### MATERIAL FOR THE TASK
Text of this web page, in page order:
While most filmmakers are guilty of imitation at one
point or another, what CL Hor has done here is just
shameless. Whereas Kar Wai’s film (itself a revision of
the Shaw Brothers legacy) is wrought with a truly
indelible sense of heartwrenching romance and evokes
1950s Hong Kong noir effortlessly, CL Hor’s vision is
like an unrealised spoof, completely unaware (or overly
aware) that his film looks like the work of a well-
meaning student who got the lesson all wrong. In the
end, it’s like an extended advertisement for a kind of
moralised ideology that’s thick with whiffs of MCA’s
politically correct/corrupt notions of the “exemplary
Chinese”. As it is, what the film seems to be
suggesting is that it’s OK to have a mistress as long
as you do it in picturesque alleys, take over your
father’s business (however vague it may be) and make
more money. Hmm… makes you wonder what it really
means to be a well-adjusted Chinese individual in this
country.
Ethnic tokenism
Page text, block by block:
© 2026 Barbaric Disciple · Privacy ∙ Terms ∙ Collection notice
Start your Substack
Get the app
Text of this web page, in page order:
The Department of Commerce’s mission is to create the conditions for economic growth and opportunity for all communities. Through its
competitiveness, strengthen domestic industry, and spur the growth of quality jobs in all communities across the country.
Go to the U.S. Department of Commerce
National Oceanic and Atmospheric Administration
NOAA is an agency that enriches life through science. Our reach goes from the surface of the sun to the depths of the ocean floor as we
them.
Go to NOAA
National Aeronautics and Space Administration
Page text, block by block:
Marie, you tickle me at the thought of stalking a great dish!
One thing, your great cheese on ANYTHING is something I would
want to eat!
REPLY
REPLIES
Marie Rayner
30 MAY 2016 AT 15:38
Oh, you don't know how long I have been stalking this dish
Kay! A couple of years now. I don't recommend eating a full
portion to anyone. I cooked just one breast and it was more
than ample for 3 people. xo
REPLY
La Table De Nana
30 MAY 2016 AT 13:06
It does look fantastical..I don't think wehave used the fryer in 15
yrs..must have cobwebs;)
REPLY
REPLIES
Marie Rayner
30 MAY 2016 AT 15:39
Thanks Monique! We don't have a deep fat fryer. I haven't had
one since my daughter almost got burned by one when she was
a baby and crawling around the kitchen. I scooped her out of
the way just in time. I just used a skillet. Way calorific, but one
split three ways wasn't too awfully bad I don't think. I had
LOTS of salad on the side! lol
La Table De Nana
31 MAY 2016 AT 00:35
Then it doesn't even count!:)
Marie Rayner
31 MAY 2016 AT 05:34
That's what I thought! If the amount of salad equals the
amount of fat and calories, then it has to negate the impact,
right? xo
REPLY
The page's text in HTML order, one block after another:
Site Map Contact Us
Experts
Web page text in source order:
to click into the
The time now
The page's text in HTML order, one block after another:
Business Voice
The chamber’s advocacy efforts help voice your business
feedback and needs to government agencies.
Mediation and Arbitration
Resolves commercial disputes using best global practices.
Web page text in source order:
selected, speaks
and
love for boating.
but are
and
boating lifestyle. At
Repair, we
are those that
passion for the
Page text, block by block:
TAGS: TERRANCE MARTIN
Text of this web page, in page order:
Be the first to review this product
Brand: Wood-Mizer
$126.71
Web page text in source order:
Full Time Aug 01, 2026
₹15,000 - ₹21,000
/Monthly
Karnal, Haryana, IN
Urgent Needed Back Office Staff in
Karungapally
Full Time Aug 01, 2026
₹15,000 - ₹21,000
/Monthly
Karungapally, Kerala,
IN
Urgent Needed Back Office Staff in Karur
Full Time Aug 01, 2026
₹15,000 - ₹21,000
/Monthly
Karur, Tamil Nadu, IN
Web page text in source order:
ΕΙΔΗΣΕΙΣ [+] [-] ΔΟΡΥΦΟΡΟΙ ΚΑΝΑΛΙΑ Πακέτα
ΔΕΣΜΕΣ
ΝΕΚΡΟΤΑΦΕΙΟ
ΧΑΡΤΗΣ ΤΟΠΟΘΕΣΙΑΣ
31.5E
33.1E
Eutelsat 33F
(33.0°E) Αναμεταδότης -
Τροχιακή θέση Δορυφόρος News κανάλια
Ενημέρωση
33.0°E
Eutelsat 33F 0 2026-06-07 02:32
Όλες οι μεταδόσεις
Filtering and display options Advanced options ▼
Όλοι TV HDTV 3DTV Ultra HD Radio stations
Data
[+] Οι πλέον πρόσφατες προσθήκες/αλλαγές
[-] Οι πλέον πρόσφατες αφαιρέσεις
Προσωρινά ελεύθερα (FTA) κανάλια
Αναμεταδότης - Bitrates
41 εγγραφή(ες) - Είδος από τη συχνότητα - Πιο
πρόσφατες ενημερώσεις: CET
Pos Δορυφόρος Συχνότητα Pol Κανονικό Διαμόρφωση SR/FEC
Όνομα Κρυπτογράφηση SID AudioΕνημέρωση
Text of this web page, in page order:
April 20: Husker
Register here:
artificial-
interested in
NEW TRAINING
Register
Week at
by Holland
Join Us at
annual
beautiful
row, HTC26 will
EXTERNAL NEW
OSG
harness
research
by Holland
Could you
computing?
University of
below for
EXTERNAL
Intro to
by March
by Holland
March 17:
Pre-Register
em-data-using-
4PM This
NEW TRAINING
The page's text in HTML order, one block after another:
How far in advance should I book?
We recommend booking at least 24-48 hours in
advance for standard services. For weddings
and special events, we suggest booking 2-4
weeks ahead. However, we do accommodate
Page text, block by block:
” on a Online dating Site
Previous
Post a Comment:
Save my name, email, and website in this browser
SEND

### INSTRUCTIONS FOR THE TASK
Using the material above, please reproduce each line exactly.

### SOLUTION BELOW
Text of this web page, in page order:
While most filmmakers are guilty of imitation at one
point or another, what CL Hor has done here is just
shameless. Whereas Kar Wai’s film (itself a revision of
the Shaw Brothers legacy) is wrought with a truly
indelible sense of heartwrenching romance and evokes
1950s Hong Kong noir effortlessly, CL Hor’s vision is
like an unrealised spoof, completely unaware (or overly
aware) that his film looks like the work of a well-
meaning student who got the lesson all wrong. In the
end, it’s like an extended advertisement for a kind of
moralised ideology that’s thick with whiffs of MCA’s
politically correct/corrupt notions of the “exemplary
Chinese”. As it is, what the film seems to be
suggesting is that it’s OK to have a mistress as long
as you do it in picturesque alleys, take over your
father’s business (however vague it may be) and make
more money. Hmm… makes you wonder what it really
means to be a well-adjusted Chinese individual in this
country.
Ethnic tokenism
Page text, block by block:
© 2026 Barbaric Disciple · Privacy ∙ Terms ∙ Collection notice
Start your Substack
Get the app
Text of this web page, in page order:
The Department of Commerce’s mission is to create the conditions for economic growth and opportunity for all communities. Through its
competitiveness, strengthen domestic industry, and spur the growth of quality jobs in all communities across the country.
Go to the U.S. Department of Commerce
National Oceanic and Atmospheric Administration
NOAA is an agency that enriches life through science. Our reach goes from the surface of the sun to the depths of the ocean floor as we
them.
Go to NOAA
National Aeronautics and Space Administration
Page text, block by block:
Marie, you tickle me at the thought of stalking a great dish!
One thing, your great cheese on ANYTHING is something I would
want to eat!
REPLY
REPLIES
Marie Rayner
30 MAY 2016 AT 15:38
Oh, you don't know how long I have been stalking this dish
Kay! A couple of years now. I don't recommend eating a full
portion to anyone. I cooked just one breast and it was more
than ample for 3 people. xo
REPLY
La Table De Nana
30 MAY 2016 AT 13:06
It does look fantastical..I don't think wehave used the fryer in 15
yrs..must have cobwebs;)
REPLY
REPLIES
Marie Rayner
30 MAY 2016 AT 15:39
Thanks Monique! We don't have a deep fat fryer. I haven't had
one since my daughter almost got burned by one when she was
a baby and crawling around the kitchen. I scooped her out of
the way just in time. I just used a skillet. Way calorific, but one
split three ways wasn't too awfully bad I don't think. I had
LOTS of salad on the side! lol
La Table De Nana
31 MAY 2016 AT 00:35
Then it doesn't even count!:)
Marie Rayner
31 MAY 2016 AT 05:34
That's what I thought! If the amount of salad equals the
amount of fat and calories, then it has to negate the impact,
right? xo
REPLY
The page's text in HTML order, one block after another:
Site Map Contact Us
Experts
Web page text in source order:
to click into the
The time now
The page's text in HTML order, one block after another:
Business Voice
The chamber’s advocacy efforts help voice your business
feedback and needs to government agencies.
Mediation and Arbitration
Resolves commercial disputes using best global practices.
Web page text in source order:
selected, speaks
and
love for boating.
but are
and
boating lifestyle. At
Repair, we
are those that
passion for the
Page text, block by block:
TAGS: TERRANCE MARTIN
Text of this web page, in page order:
Be the first to review this product
Brand: Wood-Mizer
$126.71
Web page text in source order:
Full Time Aug 01, 2026
₹15,000 - ₹21,000
/Monthly
Karnal, Haryana, IN
Urgent Needed Back Office Staff in
Karungapally
Full Time Aug 01, 2026
₹15,000 - ₹21,000
/Monthly
Karungapally, Kerala,
IN
Urgent Needed Back Office Staff in Karur
Full Time Aug 01, 2026
₹15,000 - ₹21,000
/Monthly
Karur, Tamil Nadu, IN
Web page text in source order:
ΕΙΔΗΣΕΙΣ [+] [-] ΔΟΡΥΦΟΡΟΙ ΚΑΝΑΛΙΑ Πακέτα
ΔΕΣΜΕΣ
ΝΕΚΡΟΤΑΦΕΙΟ
ΧΑΡΤΗΣ ΤΟΠΟΘΕΣΙΑΣ
31.5E
33.1E
Eutelsat 33F
(33.0°E) Αναμεταδότης -
Τροχιακή θέση Δορυφόρος News κανάλια
Ενημέρωση
33.0°E
Eutelsat 33F 0 2026-06-07 02:32
Όλες οι μεταδόσεις
Filtering and display options Advanced options ▼
Όλοι TV HDTV 3DTV Ultra HD Radio stations
Data
[+] Οι πλέον πρόσφατες προσθήκες/αλλαγές
[-] Οι πλέον πρόσφατες αφαιρέσεις
Προσωρινά ελεύθερα (FTA) κανάλια
Αναμεταδότης - Bitrates
41 εγγραφή(ες) - Είδος από τη συχνότητα - Πιο
πρόσφατες ενημερώσεις: CET
Pos Δορυφόρος Συχνότητα Pol Κανονικό Διαμόρφωση SR/FEC
Όνομα Κρυπτογράφηση SID AudioΕνημέρωση
Text of this web page, in page order:
April 20: Husker
Register here:
artificial-
interested in
NEW TRAINING
Register
Week at
by Holland
Join Us at
annual
beautiful
row, HTC26 will
EXTERNAL NEW
OSG
harness
research
by Holland
Could you
computing?
University of
below for
EXTERNAL
Intro to
by March
by Holland
March 17:
Pre-Register
em-data-using-
4PM This
NEW TRAINING
The page's text in HTML order, one block after another:
How far in advance should I book?
We recommend booking at least 24-48 hours in
advance for standard services. For weddings
and special events, we suggest booking 2-4
weeks ahead. However, we do accommodate
Page text, block by block:
” on a Online dating Site
Previous
Post a Comment:
Save my name, email, and website in this browser
SEND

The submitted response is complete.